= Balasangam =

Indian children's organisation wing

Balasangam is an Indian children's organization wing of the Communist Party of India (Marxist) (CPIM). It has about a million members in about 20,000 units across Kerala. Balasangham is the largest children's groups in Kerala, and its kalajatha Venalthumbikal is the biggest children's theater in Asia. The first Balasangham started its operations on 28 December 1938, at Kalliasseri of Chiraykkal panchayath in Kannur. E.K. Nayanar was the first president of Balasangham.
First state conference was held at Kottayam and second at Pilicode, Kasaragod.
The third state conference was held in October 2014 in Palakkad.
The fourth state conference was held in December 2016 in Perinthalmanna in Malappuram. Fifth state conference was held at Adoor, Pathanamthitta.Sixth State Conference was held in October 2022 in Thrissur.
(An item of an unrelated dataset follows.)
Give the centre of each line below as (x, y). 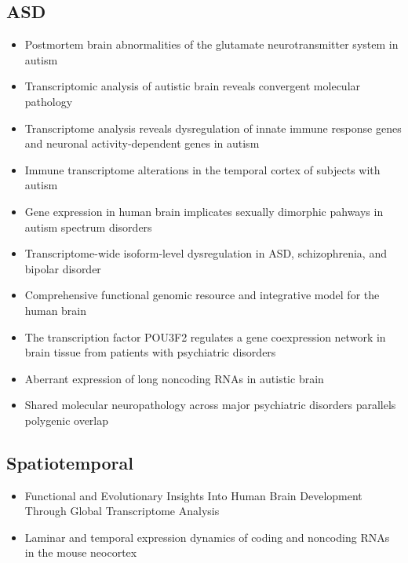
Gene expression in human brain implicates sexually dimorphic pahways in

Currently, its office bearers are:
- President: PRAVISHA PRAMOD
- Secretary: D S SANDEEP
- Convenor: M Prakashan Master, Ex.MLA
- Co-ordinator: Vishnu Jayan
- www.balasangham.com

== Notable Figures ==

- M Vijin, the former state secretary of Balasangam, currently he is the MLA from Kalliasseri Assembly Constituency.
- VP Sanu, the former Balasangam leader and he was the former All India President of Students' Federation of India.
- Arya Rajendran Former President of Balasangam and former Mayor of Thiruvananthapuram Corporation.